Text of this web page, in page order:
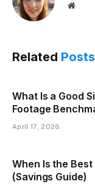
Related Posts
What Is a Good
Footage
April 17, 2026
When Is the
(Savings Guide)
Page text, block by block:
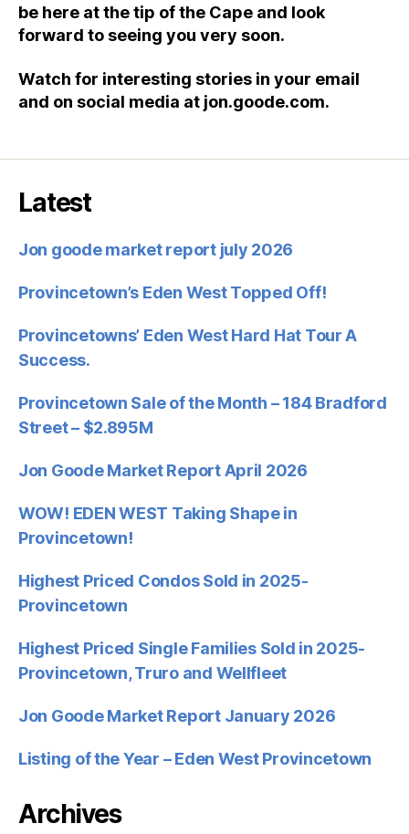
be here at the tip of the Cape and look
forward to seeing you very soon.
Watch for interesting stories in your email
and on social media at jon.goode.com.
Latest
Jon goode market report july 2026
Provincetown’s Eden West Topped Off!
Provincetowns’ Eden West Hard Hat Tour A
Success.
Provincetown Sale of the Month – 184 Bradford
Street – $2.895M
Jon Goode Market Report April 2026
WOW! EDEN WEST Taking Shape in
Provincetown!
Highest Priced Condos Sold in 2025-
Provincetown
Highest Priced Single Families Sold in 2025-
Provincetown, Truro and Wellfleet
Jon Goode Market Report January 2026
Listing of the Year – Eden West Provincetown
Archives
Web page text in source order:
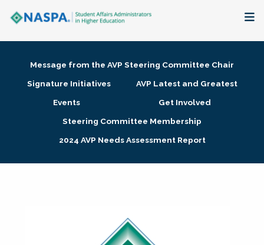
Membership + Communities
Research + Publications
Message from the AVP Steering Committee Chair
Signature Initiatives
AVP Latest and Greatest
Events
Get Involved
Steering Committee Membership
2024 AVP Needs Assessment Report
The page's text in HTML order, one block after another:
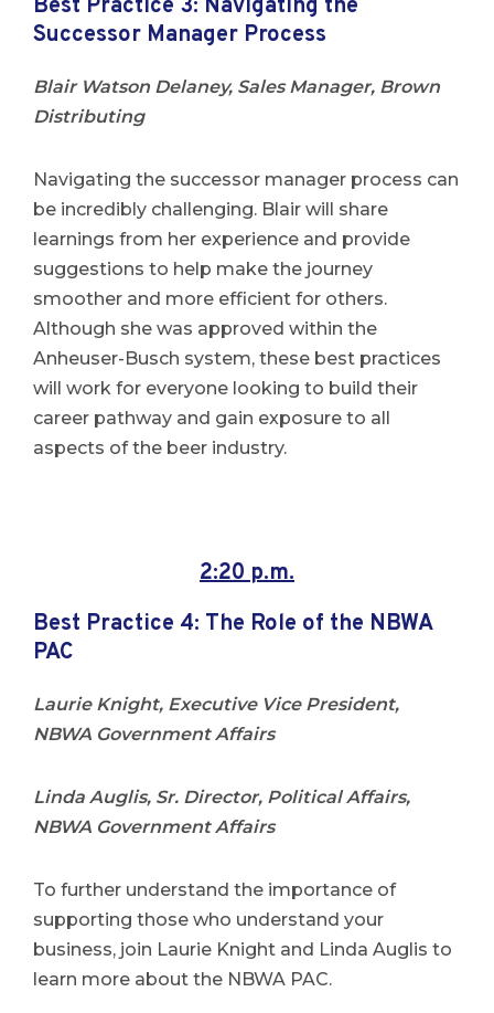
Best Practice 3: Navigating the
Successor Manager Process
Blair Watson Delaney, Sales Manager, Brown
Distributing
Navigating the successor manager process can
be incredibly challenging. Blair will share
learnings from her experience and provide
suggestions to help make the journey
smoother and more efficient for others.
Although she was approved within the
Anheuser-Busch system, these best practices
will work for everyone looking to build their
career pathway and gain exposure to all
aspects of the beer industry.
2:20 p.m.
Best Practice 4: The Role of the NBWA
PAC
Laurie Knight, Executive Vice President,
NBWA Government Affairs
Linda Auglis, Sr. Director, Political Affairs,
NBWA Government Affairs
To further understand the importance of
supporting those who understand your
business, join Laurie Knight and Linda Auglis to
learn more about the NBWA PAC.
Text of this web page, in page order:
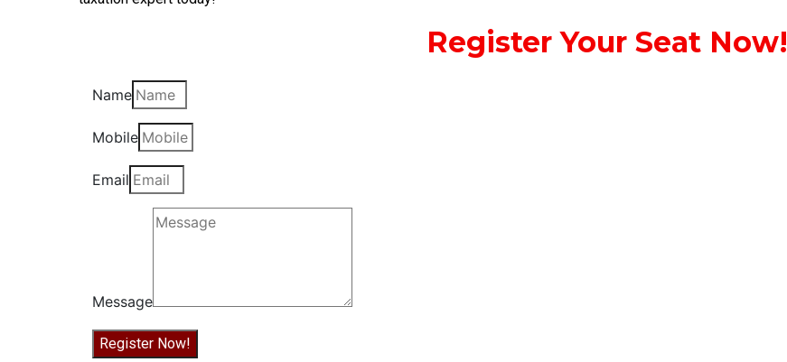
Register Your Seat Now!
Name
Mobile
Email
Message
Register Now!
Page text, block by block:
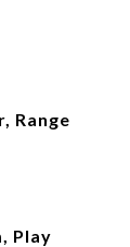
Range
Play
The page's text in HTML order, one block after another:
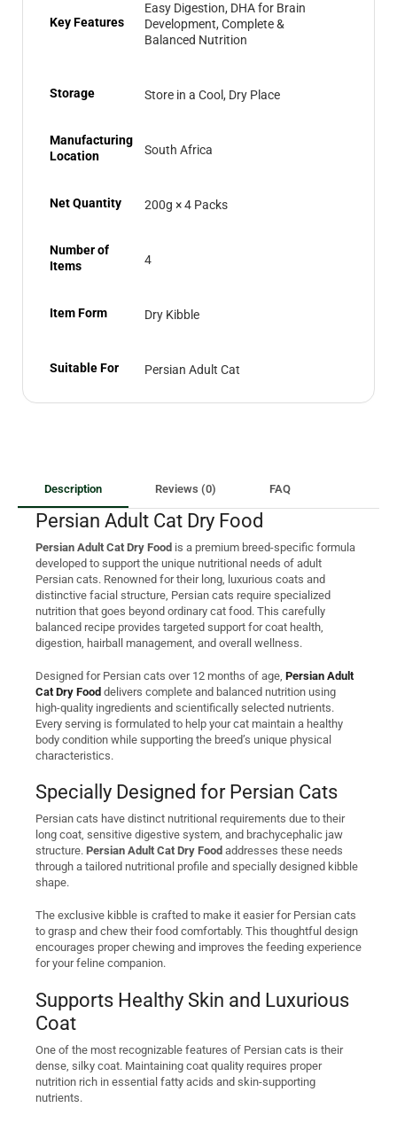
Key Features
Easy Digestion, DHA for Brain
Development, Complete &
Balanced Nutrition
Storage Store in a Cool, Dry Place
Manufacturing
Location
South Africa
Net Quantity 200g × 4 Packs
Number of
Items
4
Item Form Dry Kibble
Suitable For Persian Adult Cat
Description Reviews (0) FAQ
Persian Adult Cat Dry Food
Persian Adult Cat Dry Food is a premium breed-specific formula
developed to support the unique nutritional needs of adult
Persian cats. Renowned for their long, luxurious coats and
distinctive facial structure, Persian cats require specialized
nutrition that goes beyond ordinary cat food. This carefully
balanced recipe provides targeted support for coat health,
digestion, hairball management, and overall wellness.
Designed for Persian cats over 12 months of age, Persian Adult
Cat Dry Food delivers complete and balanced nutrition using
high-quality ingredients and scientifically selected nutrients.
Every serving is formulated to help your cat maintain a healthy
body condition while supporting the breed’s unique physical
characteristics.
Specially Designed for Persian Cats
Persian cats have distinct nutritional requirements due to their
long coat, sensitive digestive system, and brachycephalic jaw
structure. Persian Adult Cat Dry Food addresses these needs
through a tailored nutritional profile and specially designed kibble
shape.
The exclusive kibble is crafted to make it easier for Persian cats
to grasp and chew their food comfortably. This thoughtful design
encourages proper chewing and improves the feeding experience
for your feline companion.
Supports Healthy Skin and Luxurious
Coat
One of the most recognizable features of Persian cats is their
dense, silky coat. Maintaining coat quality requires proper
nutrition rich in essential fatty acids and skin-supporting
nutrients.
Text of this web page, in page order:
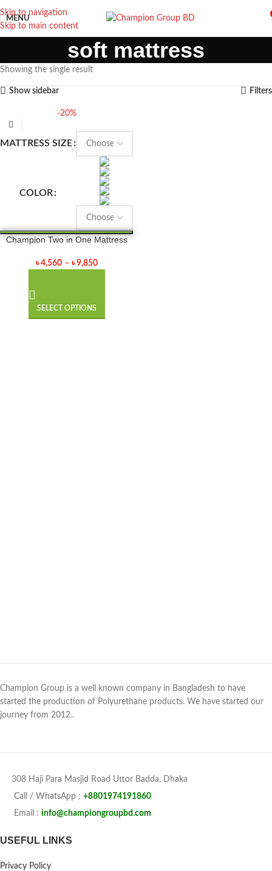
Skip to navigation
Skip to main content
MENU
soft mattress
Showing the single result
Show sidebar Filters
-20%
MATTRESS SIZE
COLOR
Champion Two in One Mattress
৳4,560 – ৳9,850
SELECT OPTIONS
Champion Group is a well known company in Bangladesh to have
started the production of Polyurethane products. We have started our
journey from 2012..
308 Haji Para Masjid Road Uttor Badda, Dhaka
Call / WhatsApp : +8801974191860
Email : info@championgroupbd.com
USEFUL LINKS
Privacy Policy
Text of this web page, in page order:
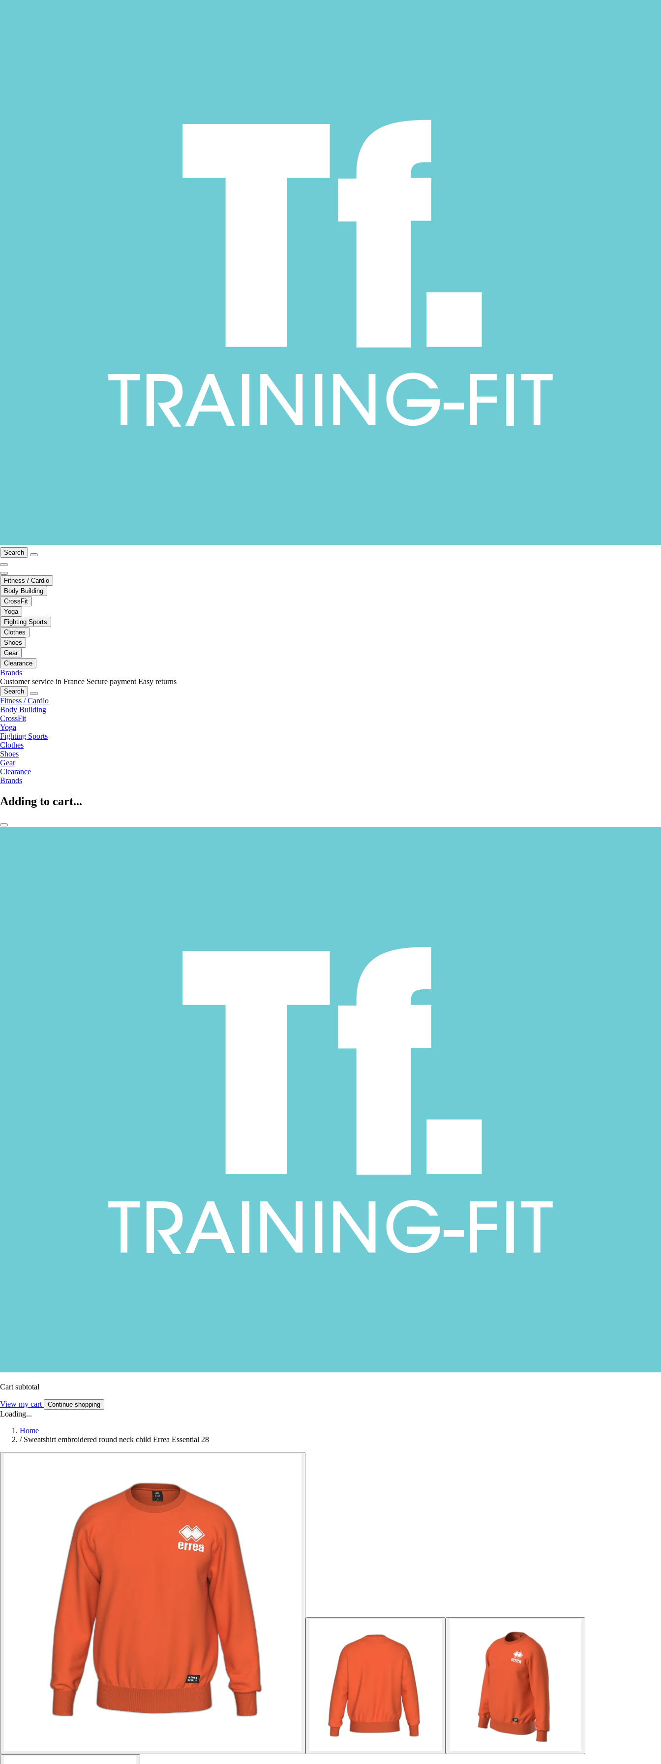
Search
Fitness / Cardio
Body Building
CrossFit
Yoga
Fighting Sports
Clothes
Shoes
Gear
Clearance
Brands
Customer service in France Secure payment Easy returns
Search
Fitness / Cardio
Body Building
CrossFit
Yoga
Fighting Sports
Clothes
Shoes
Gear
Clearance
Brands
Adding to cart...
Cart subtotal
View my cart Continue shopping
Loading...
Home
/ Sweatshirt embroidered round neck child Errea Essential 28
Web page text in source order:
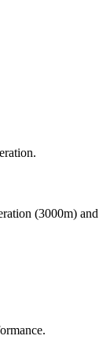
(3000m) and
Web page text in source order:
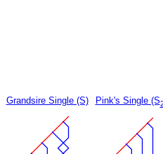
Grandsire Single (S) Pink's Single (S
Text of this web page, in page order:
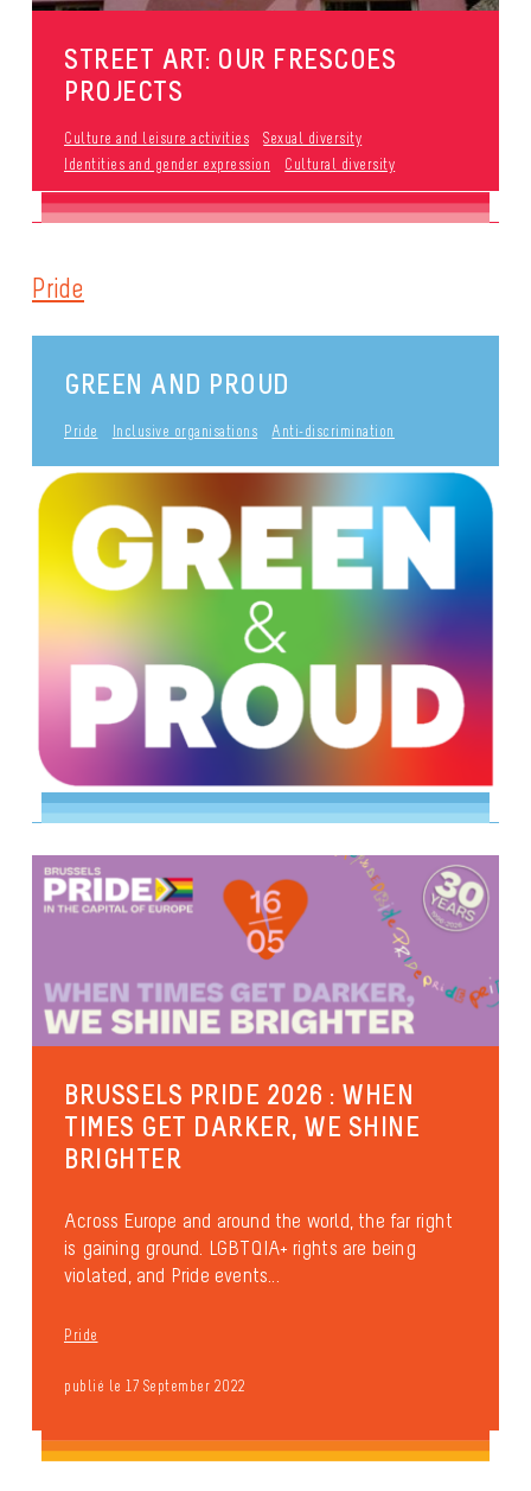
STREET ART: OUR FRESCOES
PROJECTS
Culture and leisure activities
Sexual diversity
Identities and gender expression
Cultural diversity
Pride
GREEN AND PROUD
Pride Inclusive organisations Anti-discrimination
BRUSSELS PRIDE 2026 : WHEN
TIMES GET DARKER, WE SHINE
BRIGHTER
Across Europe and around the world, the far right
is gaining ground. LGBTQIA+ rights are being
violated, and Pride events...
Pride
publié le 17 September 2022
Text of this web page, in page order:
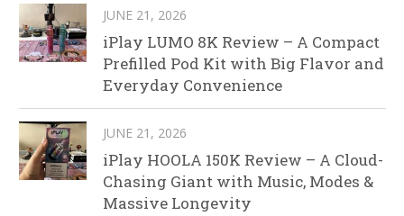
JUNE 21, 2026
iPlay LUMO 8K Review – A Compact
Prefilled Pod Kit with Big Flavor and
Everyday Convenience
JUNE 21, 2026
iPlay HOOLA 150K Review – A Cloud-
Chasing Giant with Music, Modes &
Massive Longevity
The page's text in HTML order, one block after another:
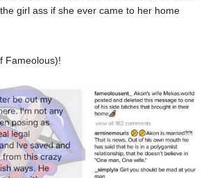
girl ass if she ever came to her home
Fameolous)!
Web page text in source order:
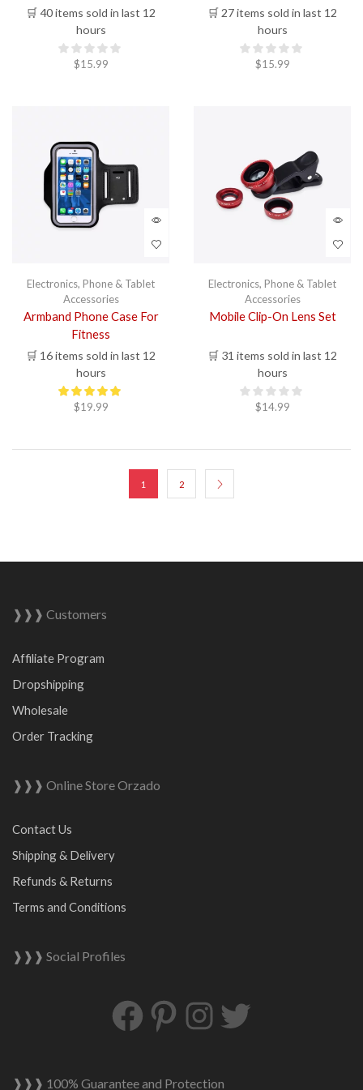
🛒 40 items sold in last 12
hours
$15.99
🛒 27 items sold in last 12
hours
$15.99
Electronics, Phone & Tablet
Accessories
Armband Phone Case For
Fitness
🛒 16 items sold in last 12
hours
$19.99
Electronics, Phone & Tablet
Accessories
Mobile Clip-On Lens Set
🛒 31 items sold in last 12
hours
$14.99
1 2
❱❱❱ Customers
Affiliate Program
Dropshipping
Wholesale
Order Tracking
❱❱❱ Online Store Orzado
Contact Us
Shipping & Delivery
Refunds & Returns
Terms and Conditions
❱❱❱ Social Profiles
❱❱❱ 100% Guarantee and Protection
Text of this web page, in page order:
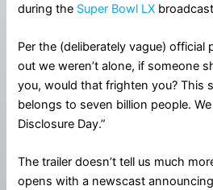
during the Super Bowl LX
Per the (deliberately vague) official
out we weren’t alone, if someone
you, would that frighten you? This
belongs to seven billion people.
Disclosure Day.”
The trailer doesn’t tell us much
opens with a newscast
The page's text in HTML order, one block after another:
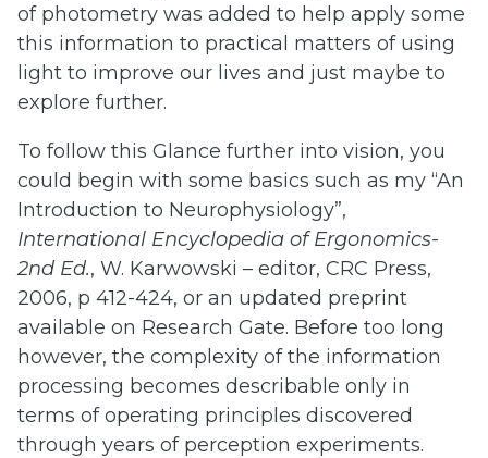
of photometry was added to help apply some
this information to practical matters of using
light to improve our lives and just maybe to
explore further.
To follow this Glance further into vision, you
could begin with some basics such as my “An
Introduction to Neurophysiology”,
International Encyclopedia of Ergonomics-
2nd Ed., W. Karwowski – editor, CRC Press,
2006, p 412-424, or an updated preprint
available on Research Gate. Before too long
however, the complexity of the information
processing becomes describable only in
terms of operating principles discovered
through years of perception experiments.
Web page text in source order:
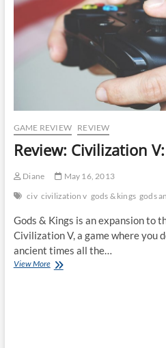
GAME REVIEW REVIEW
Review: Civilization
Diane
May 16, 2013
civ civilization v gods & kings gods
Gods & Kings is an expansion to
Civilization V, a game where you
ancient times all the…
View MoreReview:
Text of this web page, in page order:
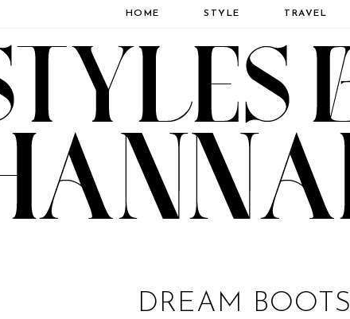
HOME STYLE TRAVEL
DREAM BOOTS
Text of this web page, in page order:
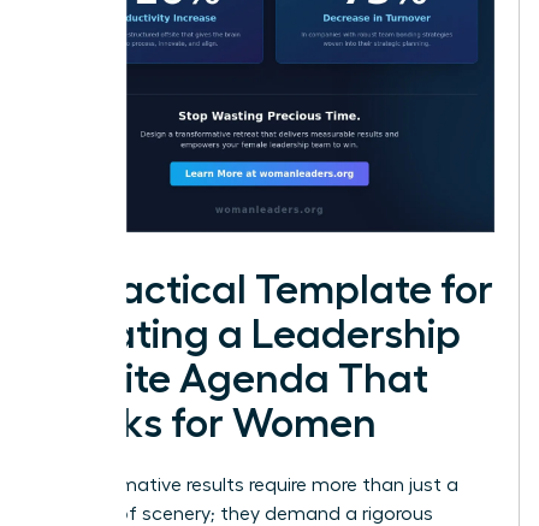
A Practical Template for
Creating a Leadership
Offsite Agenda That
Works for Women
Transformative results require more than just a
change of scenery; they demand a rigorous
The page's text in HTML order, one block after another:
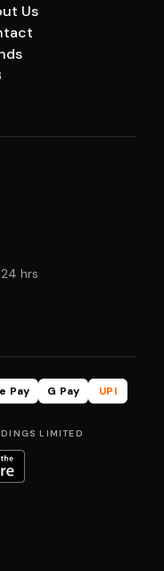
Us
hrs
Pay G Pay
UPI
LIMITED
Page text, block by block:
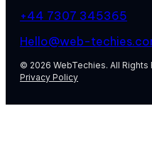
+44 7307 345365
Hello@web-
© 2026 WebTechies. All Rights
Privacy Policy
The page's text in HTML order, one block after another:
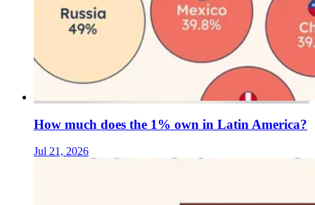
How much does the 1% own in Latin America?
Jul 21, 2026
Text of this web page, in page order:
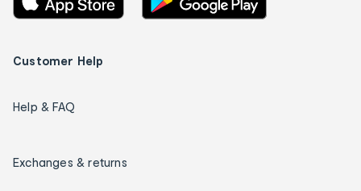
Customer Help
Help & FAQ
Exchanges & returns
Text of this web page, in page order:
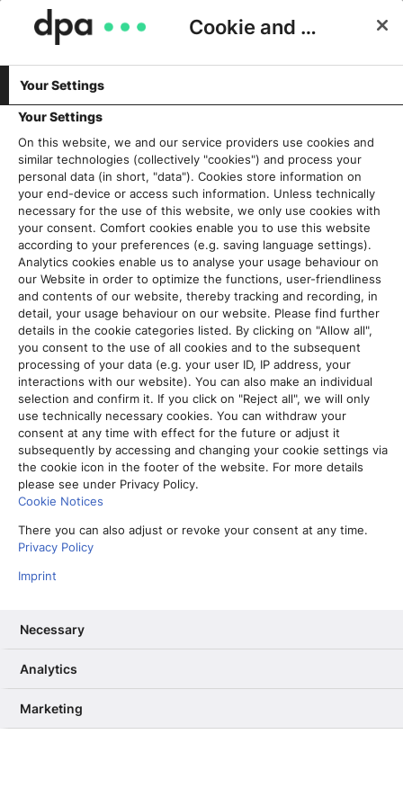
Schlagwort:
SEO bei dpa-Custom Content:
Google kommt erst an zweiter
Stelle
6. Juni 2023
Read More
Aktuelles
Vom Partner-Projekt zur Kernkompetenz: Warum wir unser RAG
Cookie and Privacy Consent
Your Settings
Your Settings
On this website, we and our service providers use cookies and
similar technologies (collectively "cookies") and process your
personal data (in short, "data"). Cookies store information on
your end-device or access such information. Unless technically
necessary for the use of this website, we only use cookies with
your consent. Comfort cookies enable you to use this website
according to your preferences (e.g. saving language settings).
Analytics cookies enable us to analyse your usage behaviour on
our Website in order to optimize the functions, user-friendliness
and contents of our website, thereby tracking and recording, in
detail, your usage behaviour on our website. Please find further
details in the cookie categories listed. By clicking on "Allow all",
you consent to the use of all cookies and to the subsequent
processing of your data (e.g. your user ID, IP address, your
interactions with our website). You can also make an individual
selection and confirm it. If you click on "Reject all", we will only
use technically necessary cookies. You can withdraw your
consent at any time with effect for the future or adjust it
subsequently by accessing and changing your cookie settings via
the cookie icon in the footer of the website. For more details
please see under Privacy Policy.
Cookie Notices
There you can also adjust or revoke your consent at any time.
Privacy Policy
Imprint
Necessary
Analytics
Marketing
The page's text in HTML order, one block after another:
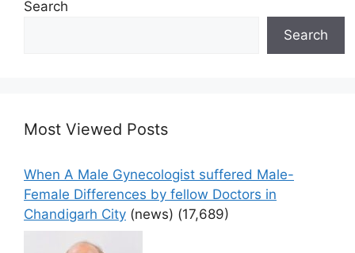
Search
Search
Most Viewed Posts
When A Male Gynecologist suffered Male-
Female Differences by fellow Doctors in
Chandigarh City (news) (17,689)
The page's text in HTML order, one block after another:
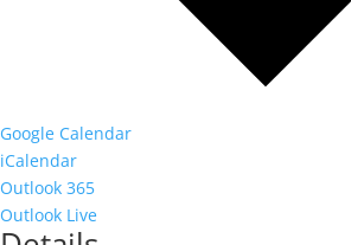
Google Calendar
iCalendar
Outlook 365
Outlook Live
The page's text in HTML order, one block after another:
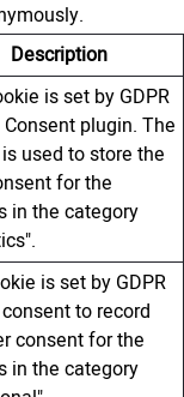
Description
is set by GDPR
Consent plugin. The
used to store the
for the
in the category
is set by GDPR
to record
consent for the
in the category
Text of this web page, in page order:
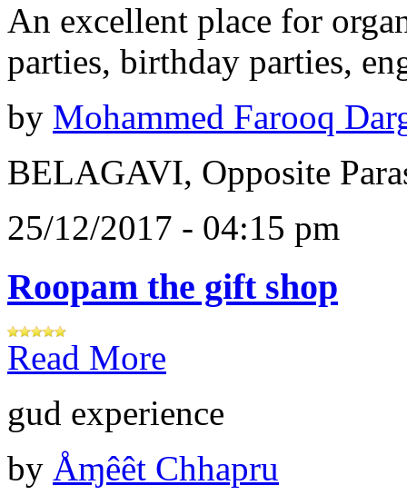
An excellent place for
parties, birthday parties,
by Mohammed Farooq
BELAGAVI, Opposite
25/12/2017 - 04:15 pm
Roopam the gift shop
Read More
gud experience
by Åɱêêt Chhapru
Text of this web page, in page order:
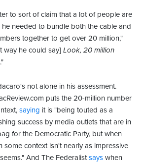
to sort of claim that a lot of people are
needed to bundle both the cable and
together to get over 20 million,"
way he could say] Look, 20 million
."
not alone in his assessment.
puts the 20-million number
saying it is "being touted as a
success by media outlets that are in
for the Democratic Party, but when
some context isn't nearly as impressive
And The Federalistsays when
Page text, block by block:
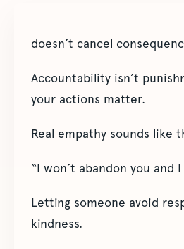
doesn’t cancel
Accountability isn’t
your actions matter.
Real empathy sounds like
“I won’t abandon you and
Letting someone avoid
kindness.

_ _ _

* _Work to be completed_
Above are several records. Count the lines among them that contain "technically" and give only the total.

* _Answer section_
2